All of the records below should be retyped exactly, with no pictures included.

++++ Provided information

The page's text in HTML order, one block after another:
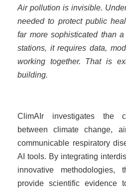
Air pollution is invisible.
needed to protect public
far more sophisticated than
stations, it requires data,
working together. That is
building.
ClimAIr investigates the
between climate change,
communicable respiratory
AI tools. By integrating
innovative
provide scientific evidence
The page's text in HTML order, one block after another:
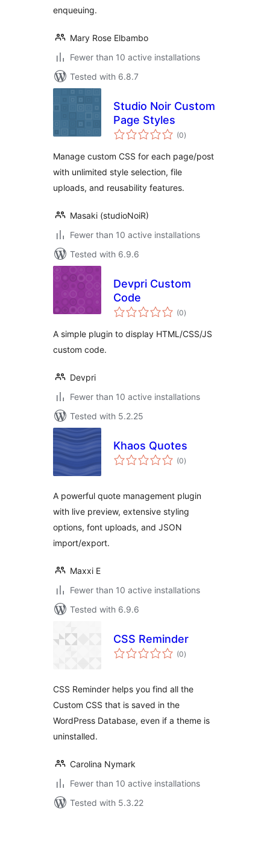
enqueuing.
Mary Rose Elbambo
Fewer than 10 active installations
Tested with 6.8.7
Studio Noir Custom
Page Styles
(0total
ratings
)
Manage custom CSS for each page/post
with unlimited style selection, file
uploads, and reusability features.
Masaki (studioNoiR)
Fewer than 10 active installations
Tested with 6.9.6
Devpri Custom
Code
(0total
ratings
)
A simple plugin to display HTML/CSS/JS
custom code.
Devpri
Fewer than 10 active installations
Tested with 5.2.25
Khaos Quotes
(0total
ratings
)
A powerful quote management plugin
with live preview, extensive styling
options, font uploads, and JSON
import/export.
Maxxi E
Fewer than 10 active installations
Tested with 6.9.6
CSS Reminder
(0total
ratings
)
CSS Reminder helps you find all the
Custom CSS that is saved in the
WordPress Database, even if a theme is
uninstalled.
Carolina Nymark
Fewer than 10 active installations
Tested with 5.3.22
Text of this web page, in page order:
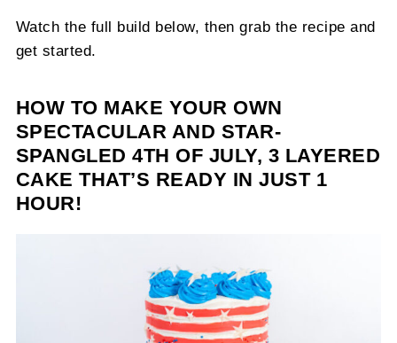
Watch the full build below, then grab the recipe and
get started.
HOW TO MAKE YOUR OWN
SPECTACULAR AND STAR-
SPANGLED 4TH OF JULY, 3 LAYERED
CAKE THAT’S READY IN JUST 1
HOUR!
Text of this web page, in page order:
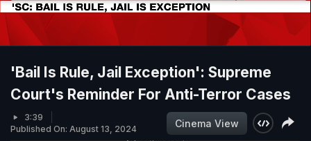
'Bail Is Rule, Jail Exception': Supreme
Court's Reminder For Anti-Terror Cases
3:39
Published On: August 13, 2024
Cinema View
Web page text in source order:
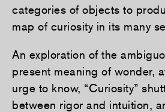
categories of objects to
map of curiosity in its many
An exploration of the
present meaning of wonder,
urge to know, “Curiosity”
between rigor and intuition,
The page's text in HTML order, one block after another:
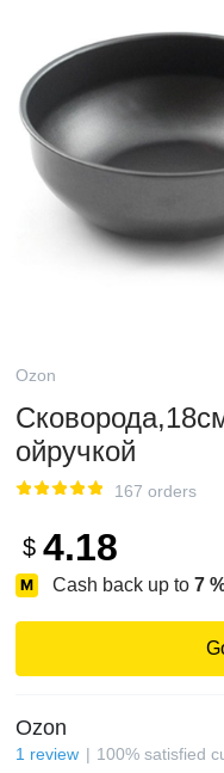
Ozon
ойручкой
167 orders
$ 4.18
Cash back up to 7
Ozon
1 review 100% satisfied
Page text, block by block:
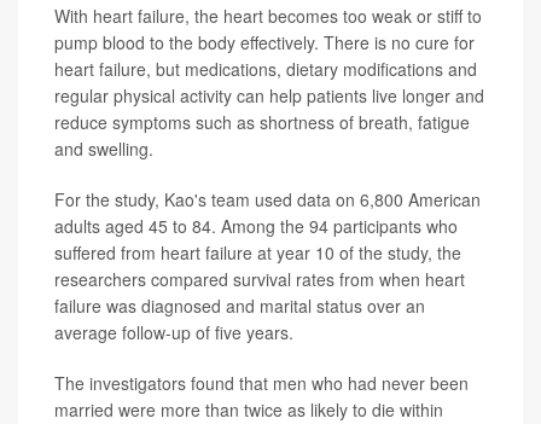
With heart failure, the heart becomes too weak or stiff to
pump blood to the body effectively. There is no cure for
heart failure, but medications, dietary modifications and
regular physical activity can help patients live longer and
reduce symptoms such as shortness of breath, fatigue
and swelling.
For the study, Kao's team used data on 6,800 American
adults aged 45 to 84. Among the 94 participants who
suffered from heart failure at year 10 of the study, the
researchers compared survival rates from when heart
failure was diagnosed and marital status over an
average follow-up of five years.
The investigators found that men who had never been
married were more than twice as likely to die within

++++++++

## Answer section
The page's text in HTML order, one block after another:
Air pollution is invisible.
needed to protect public
far more sophisticated than
stations, it requires data,
working together. That is
building.
ClimAIr investigates the
between climate change,
communicable respiratory
AI tools. By integrating
innovative
provide scientific evidence
The page's text in HTML order, one block after another:
enqueuing.
Mary Rose Elbambo
Fewer than 10 active installations
Tested with 6.8.7
Studio Noir Custom
Page Styles
(0total
ratings
)
Manage custom CSS for each page/post
with unlimited style selection, file
uploads, and reusability features.
Masaki (studioNoiR)
Fewer than 10 active installations
Tested with 6.9.6
Devpri Custom
Code
(0total
ratings
)
A simple plugin to display HTML/CSS/JS
custom code.
Devpri
Fewer than 10 active installations
Tested with 5.2.25
Khaos Quotes
(0total
ratings
)
A powerful quote management plugin
with live preview, extensive styling
options, font uploads, and JSON
import/export.
Maxxi E
Fewer than 10 active installations
Tested with 6.9.6
CSS Reminder
(0total
ratings
)
CSS Reminder helps you find all the
Custom CSS that is saved in the
WordPress Database, even if a theme is
uninstalled.
Carolina Nymark
Fewer than 10 active installations
Tested with 5.3.22
Text of this web page, in page order:
Watch the full build below, then grab the recipe and
get started.
HOW TO MAKE YOUR OWN
SPECTACULAR AND STAR-
SPANGLED 4TH OF JULY, 3 LAYERED
CAKE THAT’S READY IN JUST 1
HOUR!
Text of this web page, in page order:
'Bail Is Rule, Jail Exception': Supreme
Court's Reminder For Anti-Terror Cases
3:39
Published On: August 13, 2024
Cinema View
Web page text in source order:
categories of objects to
map of curiosity in its many
An exploration of the
present meaning of wonder,
urge to know, “Curiosity”
between rigor and intuition,
The page's text in HTML order, one block after another:
Ozon
ойручкой
167 orders
$ 4.18
Cash back up to 7
Ozon
1 review 100% satisfied
Page text, block by block:
With heart failure, the heart becomes too weak or stiff to
pump blood to the body effectively. There is no cure for
heart failure, but medications, dietary modifications and
regular physical activity can help patients live longer and
reduce symptoms such as shortness of breath, fatigue
and swelling.
For the study, Kao's team used data on 6,800 American
adults aged 45 to 84. Among the 94 participants who
suffered from heart failure at year 10 of the study, the
researchers compared survival rates from when heart
failure was diagnosed and marital status over an
average follow-up of five years.
The investigators found that men who had never been
married were more than twice as likely to die within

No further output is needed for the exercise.